━━━━━ MATERIAL FOR THIS EXERCISE

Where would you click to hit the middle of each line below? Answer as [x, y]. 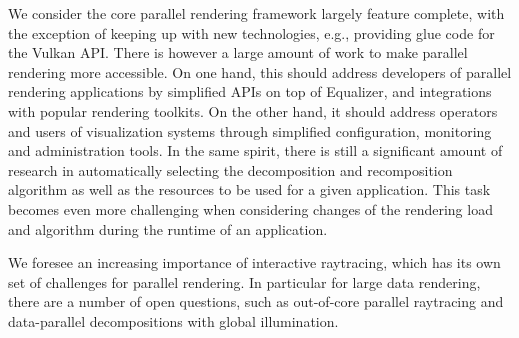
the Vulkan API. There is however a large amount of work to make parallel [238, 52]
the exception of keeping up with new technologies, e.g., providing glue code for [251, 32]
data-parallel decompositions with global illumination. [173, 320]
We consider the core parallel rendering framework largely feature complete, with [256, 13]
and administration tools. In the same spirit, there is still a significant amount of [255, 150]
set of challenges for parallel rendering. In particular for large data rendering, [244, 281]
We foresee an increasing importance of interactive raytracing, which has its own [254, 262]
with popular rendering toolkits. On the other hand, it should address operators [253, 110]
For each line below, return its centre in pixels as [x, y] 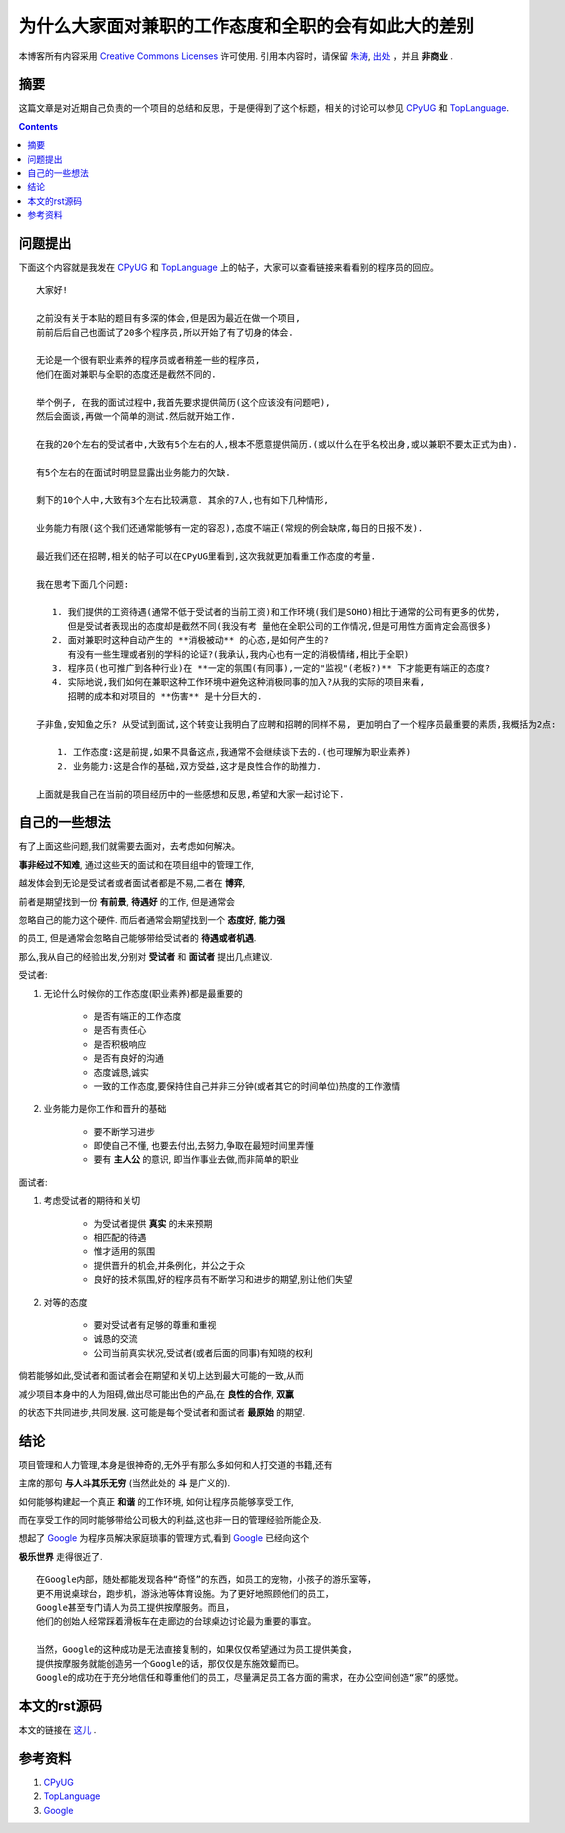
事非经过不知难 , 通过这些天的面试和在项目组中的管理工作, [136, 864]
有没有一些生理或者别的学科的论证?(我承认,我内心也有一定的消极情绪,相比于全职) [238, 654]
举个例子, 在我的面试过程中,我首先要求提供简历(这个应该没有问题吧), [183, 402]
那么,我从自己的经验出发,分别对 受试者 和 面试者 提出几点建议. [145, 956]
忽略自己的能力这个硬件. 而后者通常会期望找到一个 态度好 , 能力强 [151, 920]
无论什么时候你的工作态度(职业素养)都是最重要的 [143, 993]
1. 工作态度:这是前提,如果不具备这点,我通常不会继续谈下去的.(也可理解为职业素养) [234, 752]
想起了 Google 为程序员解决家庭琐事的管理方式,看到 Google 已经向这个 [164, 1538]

━━━━━━━━━━
━━━━━ MATERIAL FOR THIS EXERCISE

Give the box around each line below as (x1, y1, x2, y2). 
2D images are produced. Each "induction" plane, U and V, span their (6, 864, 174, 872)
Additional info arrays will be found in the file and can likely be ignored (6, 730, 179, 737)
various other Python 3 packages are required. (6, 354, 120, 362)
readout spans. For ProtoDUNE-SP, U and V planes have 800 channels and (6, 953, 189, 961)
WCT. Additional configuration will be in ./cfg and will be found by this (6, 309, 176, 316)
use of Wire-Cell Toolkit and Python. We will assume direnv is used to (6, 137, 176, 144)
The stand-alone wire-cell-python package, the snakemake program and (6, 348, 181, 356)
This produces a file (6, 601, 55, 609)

━━━━━━━━━━

### PROMPT
Among the records, find the lines that contain "amount" and copy each of them.

### ANSWER TO THE EXERCISE
the Vulkan API. There is however a large amount of work to make parallel [238, 52]
and administration tools. In the same spirit, there is still a significant amount of [255, 150]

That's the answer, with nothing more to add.